■ WHAT IS NEEDED ■
In full and without deviation, write out the entries that follow.

■ AVAILABLE RECORDS ■
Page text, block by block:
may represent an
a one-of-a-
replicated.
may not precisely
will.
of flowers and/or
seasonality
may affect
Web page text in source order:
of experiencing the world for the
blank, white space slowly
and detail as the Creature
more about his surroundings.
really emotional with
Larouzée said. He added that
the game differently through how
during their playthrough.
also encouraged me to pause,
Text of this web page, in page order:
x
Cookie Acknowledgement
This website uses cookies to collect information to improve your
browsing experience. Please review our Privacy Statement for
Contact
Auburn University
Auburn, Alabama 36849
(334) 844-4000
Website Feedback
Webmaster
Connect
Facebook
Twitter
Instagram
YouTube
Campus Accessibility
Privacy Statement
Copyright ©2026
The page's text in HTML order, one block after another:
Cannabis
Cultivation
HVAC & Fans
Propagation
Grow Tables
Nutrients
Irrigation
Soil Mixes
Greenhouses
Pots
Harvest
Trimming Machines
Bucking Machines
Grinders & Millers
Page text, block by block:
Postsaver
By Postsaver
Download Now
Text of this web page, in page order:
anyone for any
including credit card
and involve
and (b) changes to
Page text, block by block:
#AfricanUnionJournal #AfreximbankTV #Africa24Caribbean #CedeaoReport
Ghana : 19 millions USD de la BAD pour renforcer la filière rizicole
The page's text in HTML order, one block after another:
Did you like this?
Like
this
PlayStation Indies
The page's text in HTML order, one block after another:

■ EXERCISE RESULT ■
Page text, block by block:
may represent an
a one-of-a-
replicated.
may not precisely
will.
of flowers and/or
seasonality
may affect
Web page text in source order:
of experiencing the world for the
blank, white space slowly
and detail as the Creature
more about his surroundings.
really emotional with
Larouzée said. He added that
the game differently through how
during their playthrough.
also encouraged me to pause,
Text of this web page, in page order:
x
Cookie Acknowledgement
This website uses cookies to collect information to improve your
browsing experience. Please review our Privacy Statement for
Contact
Auburn University
Auburn, Alabama 36849
(334) 844-4000
Website Feedback
Webmaster
Connect
Facebook
Twitter
Instagram
YouTube
Campus Accessibility
Privacy Statement
Copyright ©2026
The page's text in HTML order, one block after another:
Cannabis
Cultivation
HVAC & Fans
Propagation
Grow Tables
Nutrients
Irrigation
Soil Mixes
Greenhouses
Pots
Harvest
Trimming Machines
Bucking Machines
Grinders & Millers
Page text, block by block:
Postsaver
By Postsaver
Download Now
Text of this web page, in page order:
anyone for any
including credit card
and involve
and (b) changes to
Page text, block by block:
#AfricanUnionJournal #AfreximbankTV #Africa24Caribbean #CedeaoReport
Ghana : 19 millions USD de la BAD pour renforcer la filière rizicole
The page's text in HTML order, one block after another:
Did you like this?
Like
this
PlayStation Indies
The page's text in HTML order, one block after another:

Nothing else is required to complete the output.